Source data:
----
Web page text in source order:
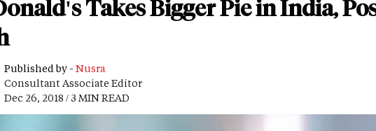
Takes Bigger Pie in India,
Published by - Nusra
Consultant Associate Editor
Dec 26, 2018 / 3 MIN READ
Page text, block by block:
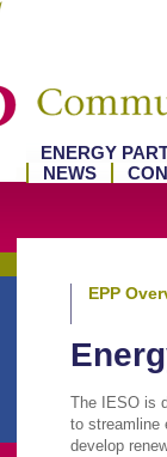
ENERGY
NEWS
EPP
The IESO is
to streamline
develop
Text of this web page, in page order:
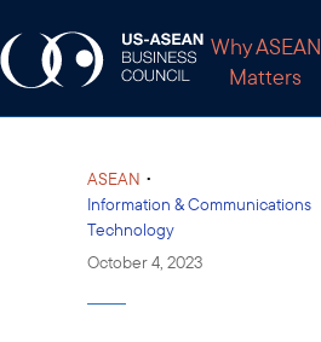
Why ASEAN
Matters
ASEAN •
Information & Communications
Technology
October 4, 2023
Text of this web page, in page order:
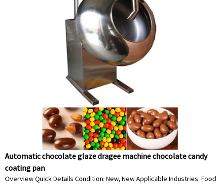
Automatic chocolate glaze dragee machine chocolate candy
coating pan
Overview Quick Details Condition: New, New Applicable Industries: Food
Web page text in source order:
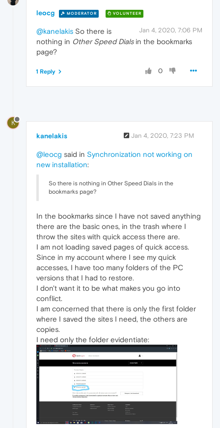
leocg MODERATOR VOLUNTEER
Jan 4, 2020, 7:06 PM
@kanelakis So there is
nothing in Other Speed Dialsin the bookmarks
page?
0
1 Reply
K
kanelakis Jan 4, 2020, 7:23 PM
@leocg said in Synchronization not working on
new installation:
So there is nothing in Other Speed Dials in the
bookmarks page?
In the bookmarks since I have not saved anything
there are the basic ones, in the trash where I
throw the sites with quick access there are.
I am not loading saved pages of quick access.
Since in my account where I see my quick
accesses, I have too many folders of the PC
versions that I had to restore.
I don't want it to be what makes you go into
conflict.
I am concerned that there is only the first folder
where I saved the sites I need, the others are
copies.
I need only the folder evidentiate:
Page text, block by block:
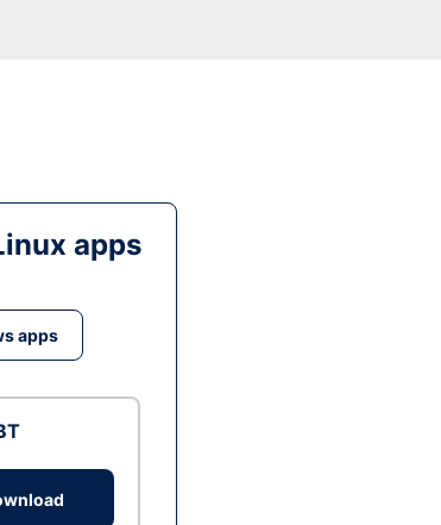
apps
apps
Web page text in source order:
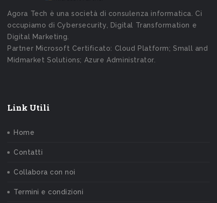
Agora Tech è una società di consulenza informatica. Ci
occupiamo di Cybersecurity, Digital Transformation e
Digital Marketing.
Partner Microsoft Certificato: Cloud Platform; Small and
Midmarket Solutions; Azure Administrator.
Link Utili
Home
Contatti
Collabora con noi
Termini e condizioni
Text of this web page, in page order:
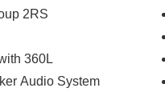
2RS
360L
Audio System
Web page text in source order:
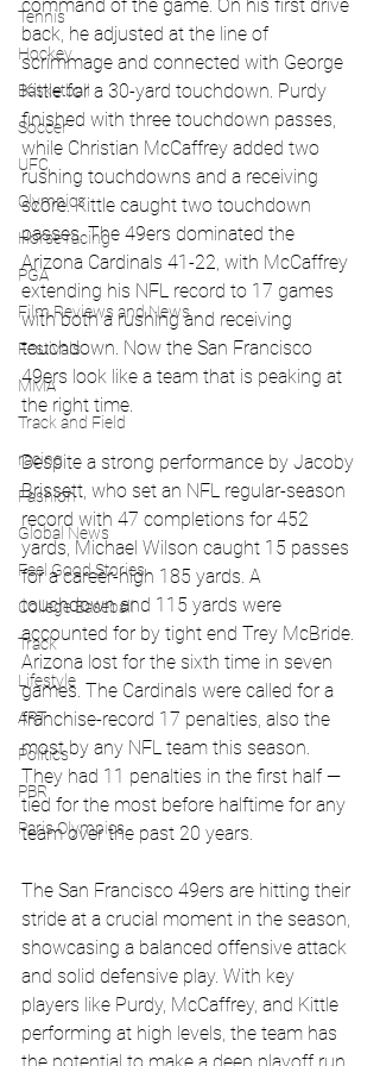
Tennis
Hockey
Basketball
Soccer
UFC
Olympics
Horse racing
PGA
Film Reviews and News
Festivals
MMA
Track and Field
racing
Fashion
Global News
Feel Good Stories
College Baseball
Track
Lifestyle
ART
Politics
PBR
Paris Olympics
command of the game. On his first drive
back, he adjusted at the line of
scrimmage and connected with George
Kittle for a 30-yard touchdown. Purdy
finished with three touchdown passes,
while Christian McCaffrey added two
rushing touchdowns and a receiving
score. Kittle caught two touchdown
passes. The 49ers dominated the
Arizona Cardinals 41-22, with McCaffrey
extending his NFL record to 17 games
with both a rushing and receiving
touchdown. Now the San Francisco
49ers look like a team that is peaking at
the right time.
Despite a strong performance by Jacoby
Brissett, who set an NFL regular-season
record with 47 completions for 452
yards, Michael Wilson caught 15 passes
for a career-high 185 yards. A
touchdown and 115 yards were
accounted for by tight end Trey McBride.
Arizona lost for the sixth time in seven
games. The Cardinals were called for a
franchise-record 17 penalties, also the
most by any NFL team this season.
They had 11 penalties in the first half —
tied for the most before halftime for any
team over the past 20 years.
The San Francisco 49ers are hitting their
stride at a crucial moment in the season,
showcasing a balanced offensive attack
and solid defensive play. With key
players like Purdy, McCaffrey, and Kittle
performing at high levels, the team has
----
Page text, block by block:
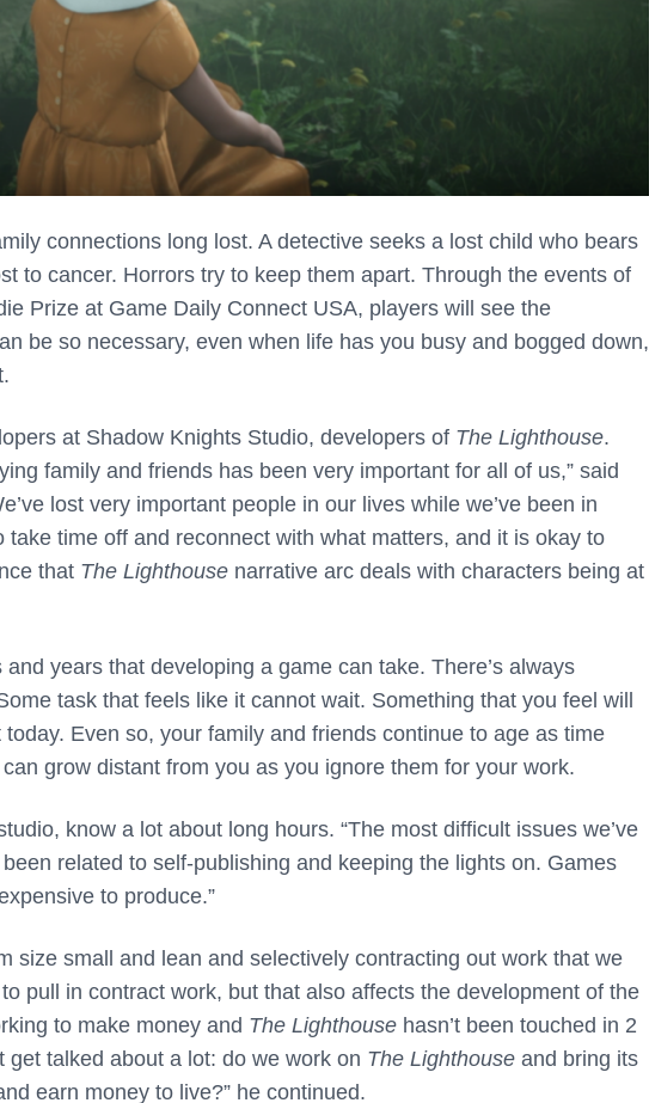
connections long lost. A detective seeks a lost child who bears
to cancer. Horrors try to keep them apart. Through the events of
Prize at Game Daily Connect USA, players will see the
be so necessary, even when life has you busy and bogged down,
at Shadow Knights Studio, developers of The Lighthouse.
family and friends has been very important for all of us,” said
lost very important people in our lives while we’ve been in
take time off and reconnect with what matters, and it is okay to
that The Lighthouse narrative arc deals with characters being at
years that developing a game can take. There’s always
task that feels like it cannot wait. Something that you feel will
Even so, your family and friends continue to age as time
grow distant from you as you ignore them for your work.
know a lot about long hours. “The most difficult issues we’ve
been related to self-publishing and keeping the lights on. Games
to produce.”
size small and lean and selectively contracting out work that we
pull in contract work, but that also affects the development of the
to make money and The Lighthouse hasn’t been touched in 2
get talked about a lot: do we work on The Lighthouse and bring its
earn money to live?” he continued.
----
About this exercise:
I'd like the lines above repeated exactly, from the one that contains "coating pan" through the one that contains "throw the sites with quick access there are.", with no pictures.

Written response:
coating pan
Overview Quick Details Condition: New, New Applicable Industries: Food
Web page text in source order:
leocg MODERATOR VOLUNTEER
Jan 4, 2020, 7:06 PM
@kanelakis So there is
nothing in Other Speed Dialsin the bookmarks
page?
0
1 Reply
K
kanelakis Jan 4, 2020, 7:23 PM
@leocg said in Synchronization not working on
new installation:
So there is nothing in Other Speed Dials in the
bookmarks page?
In the bookmarks since I have not saved anything
there are the basic ones, in the trash where I
throw the sites with quick access there are.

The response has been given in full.